▶ EXERCISE DIRECTIONS:
Make an exact copy of all the records, one that contains none of the pictures.

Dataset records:
□ □ □

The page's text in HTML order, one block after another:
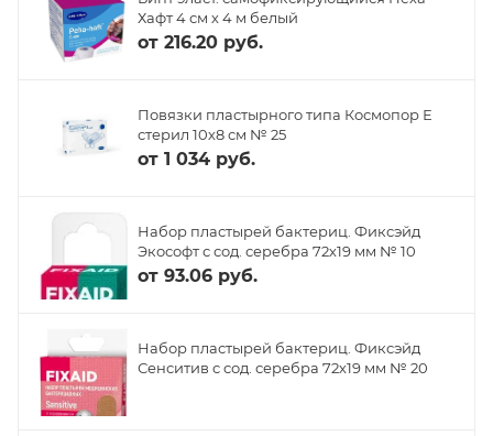
Хафт 4 см х 4 м белый
от 216.20 руб.
Повязки пластырного типа Космопор Е
стерил 10х8 см № 25
от 1 034 руб.
Набор пластырей бактериц. Фиксэйд
Экософт с сод. серебра 72х19 мм № 10
от 93.06 руб.
Набор пластырей бактериц. Фиксэйд
Сенситив с сод. серебра 72х19 мм № 20

□ □ □

▶ EXERCISE RESPONSE:
The page's text in HTML order, one block after another:
Хафт 4 см х 4 м белый
от 216.20 руб.
Повязки пластырного типа Космопор Е
стерил 10х8 см № 25
от 1 034 руб.
Набор пластырей бактериц. Фиксэйд
Экософт с сод. серебра 72х19 мм № 10
от 93.06 руб.
Набор пластырей бактериц. Фиксэйд
Сенситив с сод. серебра 72х19 мм № 20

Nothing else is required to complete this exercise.